* Input data *
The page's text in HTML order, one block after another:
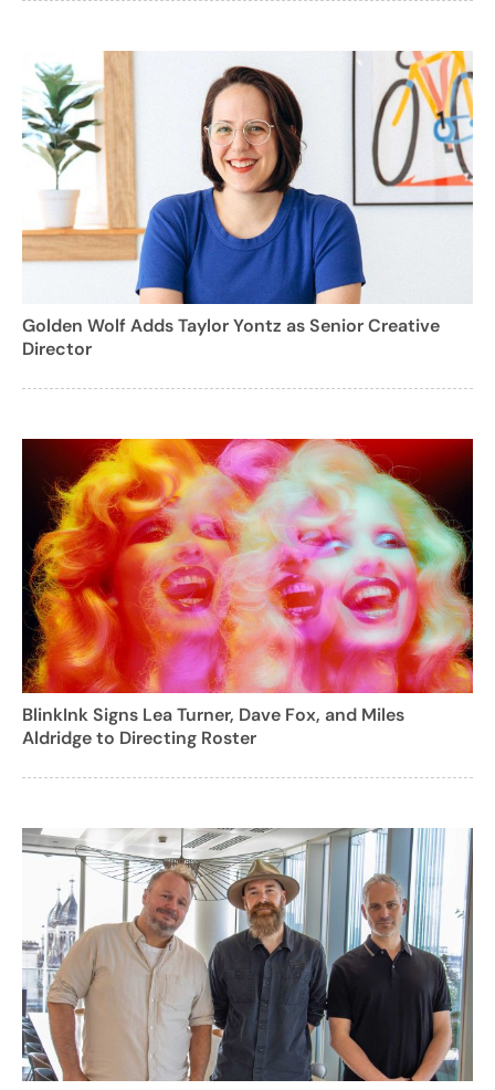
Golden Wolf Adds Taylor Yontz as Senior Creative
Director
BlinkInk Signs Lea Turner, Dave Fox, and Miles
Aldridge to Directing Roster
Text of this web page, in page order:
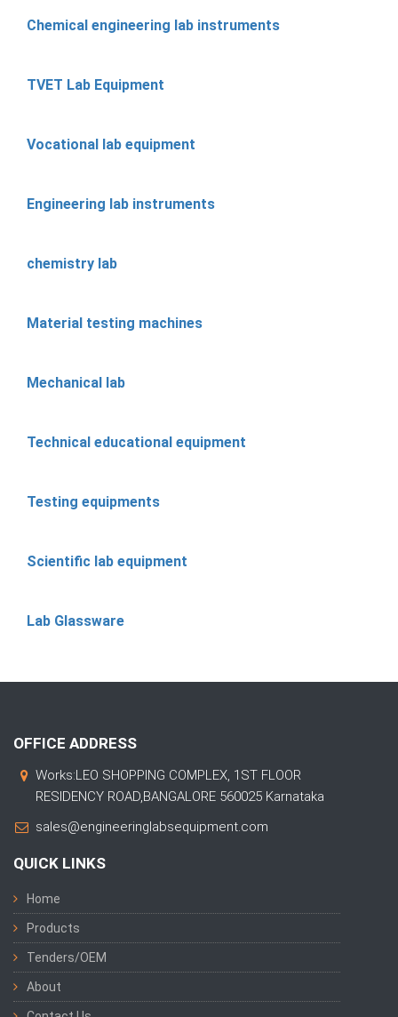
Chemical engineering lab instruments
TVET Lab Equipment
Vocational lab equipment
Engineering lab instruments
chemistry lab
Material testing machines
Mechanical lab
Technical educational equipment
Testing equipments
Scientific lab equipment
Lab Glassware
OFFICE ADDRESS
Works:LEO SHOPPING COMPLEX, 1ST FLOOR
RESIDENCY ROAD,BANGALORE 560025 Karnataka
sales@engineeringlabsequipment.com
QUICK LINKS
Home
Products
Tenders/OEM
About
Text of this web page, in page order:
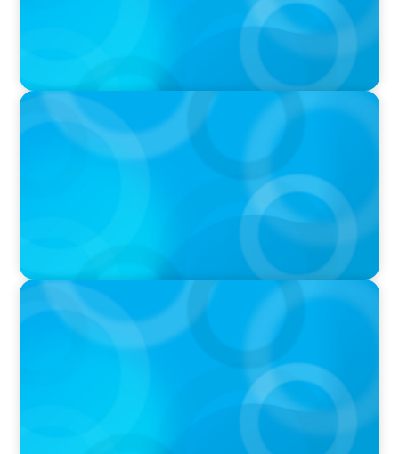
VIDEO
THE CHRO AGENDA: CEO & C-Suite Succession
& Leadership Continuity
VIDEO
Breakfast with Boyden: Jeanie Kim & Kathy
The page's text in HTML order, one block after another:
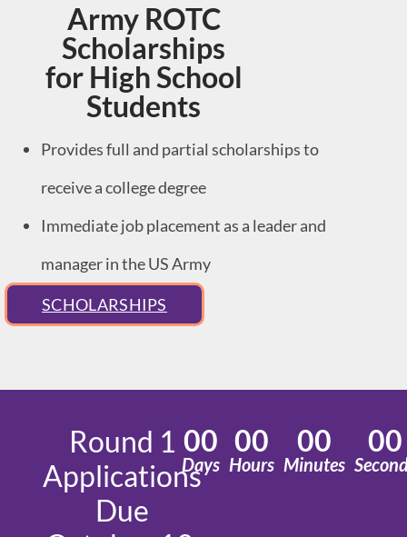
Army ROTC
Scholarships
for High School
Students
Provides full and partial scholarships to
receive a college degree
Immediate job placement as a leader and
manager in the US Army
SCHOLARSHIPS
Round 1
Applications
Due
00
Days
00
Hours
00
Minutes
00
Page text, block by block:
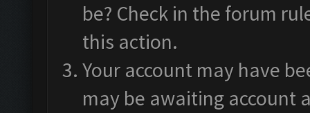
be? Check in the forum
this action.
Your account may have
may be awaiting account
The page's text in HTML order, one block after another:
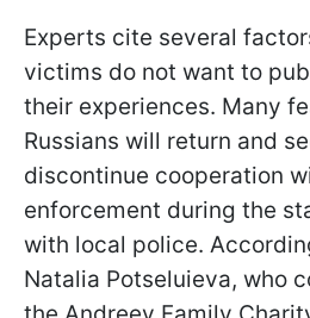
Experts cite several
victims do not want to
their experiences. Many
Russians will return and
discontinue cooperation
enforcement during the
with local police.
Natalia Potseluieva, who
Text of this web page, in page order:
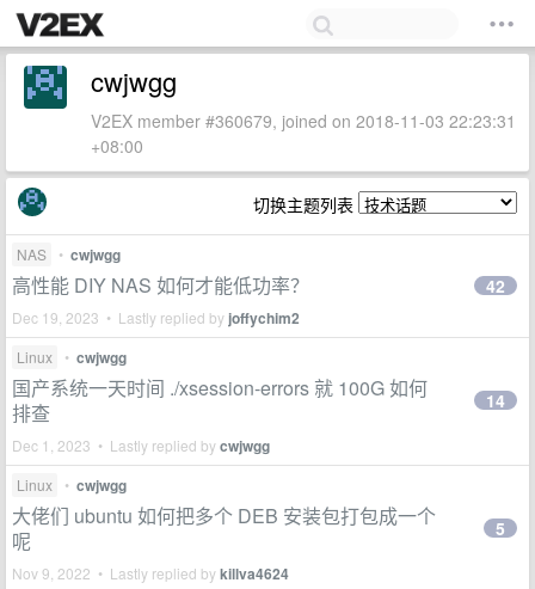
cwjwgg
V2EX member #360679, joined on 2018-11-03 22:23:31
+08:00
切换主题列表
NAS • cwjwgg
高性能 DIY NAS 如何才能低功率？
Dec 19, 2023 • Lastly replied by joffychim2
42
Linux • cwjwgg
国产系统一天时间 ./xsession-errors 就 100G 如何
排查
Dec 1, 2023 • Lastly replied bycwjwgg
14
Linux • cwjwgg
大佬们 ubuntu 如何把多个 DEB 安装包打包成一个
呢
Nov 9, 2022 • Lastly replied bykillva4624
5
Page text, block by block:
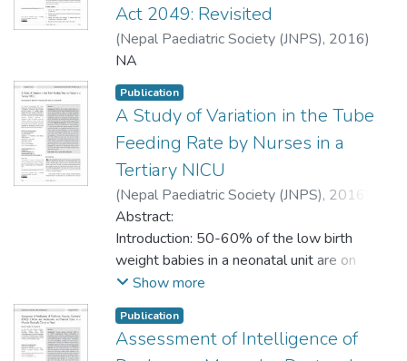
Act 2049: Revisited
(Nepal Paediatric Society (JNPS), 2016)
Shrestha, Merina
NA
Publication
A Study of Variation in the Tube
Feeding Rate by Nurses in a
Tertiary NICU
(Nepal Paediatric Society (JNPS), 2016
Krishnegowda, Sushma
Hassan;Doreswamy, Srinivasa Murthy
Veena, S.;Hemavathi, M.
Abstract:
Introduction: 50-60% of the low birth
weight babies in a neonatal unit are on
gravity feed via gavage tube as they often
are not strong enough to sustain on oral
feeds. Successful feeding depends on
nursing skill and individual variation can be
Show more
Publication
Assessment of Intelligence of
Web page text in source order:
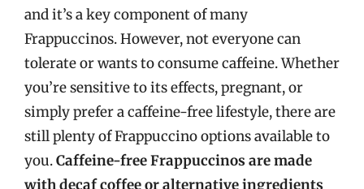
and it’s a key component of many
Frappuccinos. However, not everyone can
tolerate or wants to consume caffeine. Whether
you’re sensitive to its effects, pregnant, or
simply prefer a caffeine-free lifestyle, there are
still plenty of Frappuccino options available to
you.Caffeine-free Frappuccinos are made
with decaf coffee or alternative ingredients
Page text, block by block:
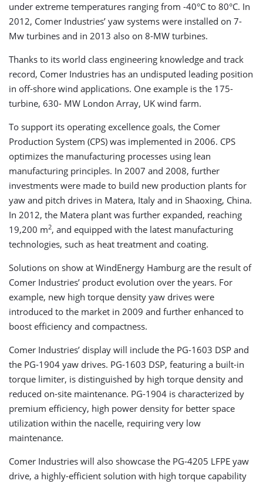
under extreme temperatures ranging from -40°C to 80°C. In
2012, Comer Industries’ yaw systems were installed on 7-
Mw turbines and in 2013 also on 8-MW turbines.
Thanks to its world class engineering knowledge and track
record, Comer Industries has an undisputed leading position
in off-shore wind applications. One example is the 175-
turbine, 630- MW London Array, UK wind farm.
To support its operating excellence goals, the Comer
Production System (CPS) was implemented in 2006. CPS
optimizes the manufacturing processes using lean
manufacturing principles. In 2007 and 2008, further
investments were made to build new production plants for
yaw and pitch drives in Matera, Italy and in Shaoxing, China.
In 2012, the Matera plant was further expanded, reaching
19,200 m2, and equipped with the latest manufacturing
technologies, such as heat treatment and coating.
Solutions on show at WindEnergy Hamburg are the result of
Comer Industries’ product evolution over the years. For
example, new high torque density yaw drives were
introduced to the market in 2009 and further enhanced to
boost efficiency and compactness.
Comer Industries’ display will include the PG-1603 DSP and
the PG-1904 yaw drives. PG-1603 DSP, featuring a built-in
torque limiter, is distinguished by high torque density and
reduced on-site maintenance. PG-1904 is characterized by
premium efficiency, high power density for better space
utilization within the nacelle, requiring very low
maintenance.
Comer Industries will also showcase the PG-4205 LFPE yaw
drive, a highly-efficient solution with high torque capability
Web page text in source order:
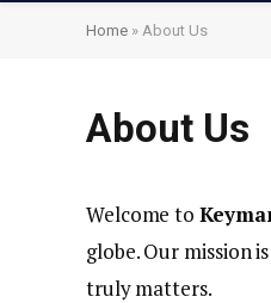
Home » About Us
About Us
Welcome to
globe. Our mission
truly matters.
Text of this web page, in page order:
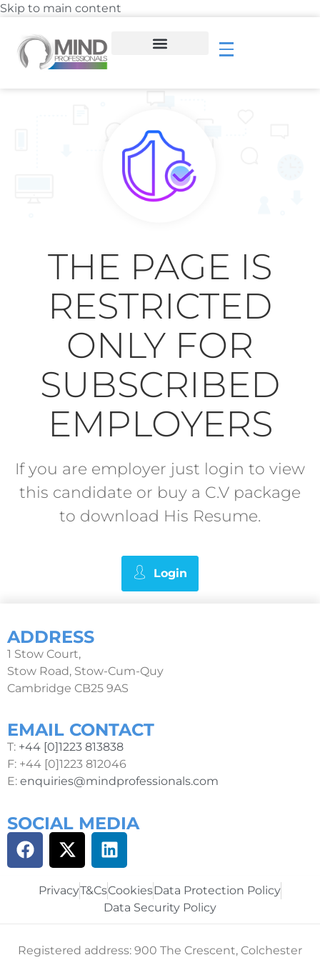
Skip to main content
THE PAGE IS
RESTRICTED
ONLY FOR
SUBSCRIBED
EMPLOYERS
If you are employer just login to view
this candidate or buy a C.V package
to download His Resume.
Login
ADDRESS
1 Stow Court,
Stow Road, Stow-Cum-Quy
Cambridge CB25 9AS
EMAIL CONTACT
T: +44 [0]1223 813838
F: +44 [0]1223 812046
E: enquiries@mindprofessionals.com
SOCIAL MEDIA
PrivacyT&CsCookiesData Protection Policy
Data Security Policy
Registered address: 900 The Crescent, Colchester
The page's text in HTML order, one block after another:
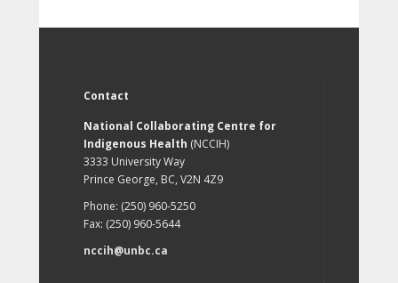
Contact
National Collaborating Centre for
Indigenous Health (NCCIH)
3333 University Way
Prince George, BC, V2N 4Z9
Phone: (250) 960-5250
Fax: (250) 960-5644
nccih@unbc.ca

* Assignment *
Set down every entry above exactly as written, but skip the pictures.

* Reply *
The page's text in HTML order, one block after another:
Golden Wolf Adds Taylor Yontz as Senior Creative
Director
BlinkInk Signs Lea Turner, Dave Fox, and Miles
Aldridge to Directing Roster
Text of this web page, in page order:
Chemical engineering lab instruments
TVET Lab Equipment
Vocational lab equipment
Engineering lab instruments
chemistry lab
Material testing machines
Mechanical lab
Technical educational equipment
Testing equipments
Scientific lab equipment
Lab Glassware
OFFICE ADDRESS
Works:LEO SHOPPING COMPLEX, 1ST FLOOR
RESIDENCY ROAD,BANGALORE 560025 Karnataka
sales@engineeringlabsequipment.com
QUICK LINKS
Home
Products
Tenders/OEM
About
Text of this web page, in page order:
VIDEO
THE CHRO AGENDA: CEO & C-Suite Succession
& Leadership Continuity
VIDEO
Breakfast with Boyden: Jeanie Kim & Kathy
The page's text in HTML order, one block after another:
Army ROTC
Scholarships
for High School
Students
Provides full and partial scholarships to
receive a college degree
Immediate job placement as a leader and
manager in the US Army
SCHOLARSHIPS
Round 1
Applications
Due
00
Days
00
Hours
00
Minutes
00
Page text, block by block:
be? Check in the forum
this action.
Your account may have
may be awaiting account
The page's text in HTML order, one block after another:
Experts cite several
victims do not want to
their experiences. Many
Russians will return and
discontinue cooperation
enforcement during the
with local police.
Natalia Potseluieva, who
Text of this web page, in page order:
cwjwgg
V2EX member #360679, joined on 2018-11-03 22:23:31
+08:00
切换主题列表
NAS • cwjwgg
高性能 DIY NAS 如何才能低功率？
Dec 19, 2023 • Lastly replied by joffychim2
42
Linux • cwjwgg
国产系统一天时间 ./xsession-errors 就 100G 如何
排查
Dec 1, 2023 • Lastly replied bycwjwgg
14
Linux • cwjwgg
大佬们 ubuntu 如何把多个 DEB 安装包打包成一个
呢
Nov 9, 2022 • Lastly replied bykillva4624
5
Page text, block by block:
Act 2049: Revisited
(Nepal Paediatric Society (JNPS), 2016)
Shrestha, Merina
NA
Publication
A Study of Variation in the Tube
Feeding Rate by Nurses in a
Tertiary NICU
(Nepal Paediatric Society (JNPS), 2016
Krishnegowda, Sushma
Hassan;Doreswamy, Srinivasa Murthy
Veena, S.;Hemavathi, M.
Abstract:
Introduction: 50-60% of the low birth
weight babies in a neonatal unit are on
gravity feed via gavage tube as they often
are not strong enough to sustain on oral
feeds. Successful feeding depends on
nursing skill and individual variation can be
Show more
Publication
Assessment of Intelligence of
Web page text in source order:
and it’s a key component of many
Frappuccinos. However, not everyone can
tolerate or wants to consume caffeine. Whether
you’re sensitive to its effects, pregnant, or
simply prefer a caffeine-free lifestyle, there are
still plenty of Frappuccino options available to
you.Caffeine-free Frappuccinos are made
with decaf coffee or alternative ingredients
Page text, block by block:
under extreme temperatures ranging from -40°C to 80°C. In
2012, Comer Industries’ yaw systems were installed on 7-
Mw turbines and in 2013 also on 8-MW turbines.
Thanks to its world class engineering knowledge and track
record, Comer Industries has an undisputed leading position
in off-shore wind applications. One example is the 175-
turbine, 630- MW London Array, UK wind farm.
To support its operating excellence goals, the Comer
Production System (CPS) was implemented in 2006. CPS
optimizes the manufacturing processes using lean
manufacturing principles. In 2007 and 2008, further
investments were made to build new production plants for
yaw and pitch drives in Matera, Italy and in Shaoxing, China.
In 2012, the Matera plant was further expanded, reaching
19,200 m2, and equipped with the latest manufacturing
technologies, such as heat treatment and coating.
Solutions on show at WindEnergy Hamburg are the result of
Comer Industries’ product evolution over the years. For
example, new high torque density yaw drives were
introduced to the market in 2009 and further enhanced to
boost efficiency and compactness.
Comer Industries’ display will include the PG-1603 DSP and
the PG-1904 yaw drives. PG-1603 DSP, featuring a built-in
torque limiter, is distinguished by high torque density and
reduced on-site maintenance. PG-1904 is characterized by
premium efficiency, high power density for better space
utilization within the nacelle, requiring very low
maintenance.
Comer Industries will also showcase the PG-4205 LFPE yaw
drive, a highly-efficient solution with high torque capability
Web page text in source order:
Home » About Us
About Us
Welcome to
globe. Our mission
truly matters.
Text of this web page, in page order:
Skip to main content
THE PAGE IS
RESTRICTED
ONLY FOR
SUBSCRIBED
EMPLOYERS
If you are employer just login to view
this candidate or buy a C.V package
to download His Resume.
Login
ADDRESS
1 Stow Court,
Stow Road, Stow-Cum-Quy
Cambridge CB25 9AS
EMAIL CONTACT
T: +44 [0]1223 813838
F: +44 [0]1223 812046
E: enquiries@mindprofessionals.com
SOCIAL MEDIA
PrivacyT&CsCookiesData Protection Policy
Data Security Policy
Registered address: 900 The Crescent, Colchester
The page's text in HTML order, one block after another:
Contact
National Collaborating Centre for
Indigenous Health (NCCIH)
3333 University Way
Prince George, BC, V2N 4Z9
Phone: (250) 960-5250
Fax: (250) 960-5644
nccih@unbc.ca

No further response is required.